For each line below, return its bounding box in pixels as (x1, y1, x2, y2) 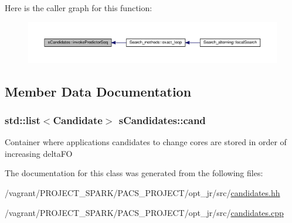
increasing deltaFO (5, 147, 73, 159)
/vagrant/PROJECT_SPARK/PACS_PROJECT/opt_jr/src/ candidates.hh (5, 187, 280, 198)
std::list (5, 112, 40, 127)
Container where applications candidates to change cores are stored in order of (5, 136, 287, 148)
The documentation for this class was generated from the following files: (5, 167, 263, 179)
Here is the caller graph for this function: (5, 2, 152, 13)
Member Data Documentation (5, 82, 192, 100)
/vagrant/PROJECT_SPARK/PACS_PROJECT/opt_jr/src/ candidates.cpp (5, 206, 284, 218)
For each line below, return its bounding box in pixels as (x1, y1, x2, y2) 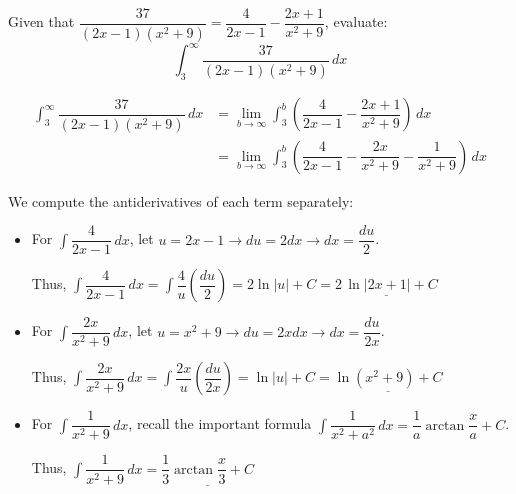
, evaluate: (324, 11, 388, 32)
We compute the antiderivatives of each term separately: (8, 190, 354, 211)
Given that (8, 11, 75, 32)
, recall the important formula (128, 413, 312, 434)

○ ○ ○ ○

> [ASSIGNMENT] Filter the entries down to the lines with the word "this" in them, and copy those lines.

> [YOUR RESPONSE]
The documentation for this class was generated from the following files: (5, 167, 263, 179)
Here is the caller graph for this function: (5, 2, 152, 13)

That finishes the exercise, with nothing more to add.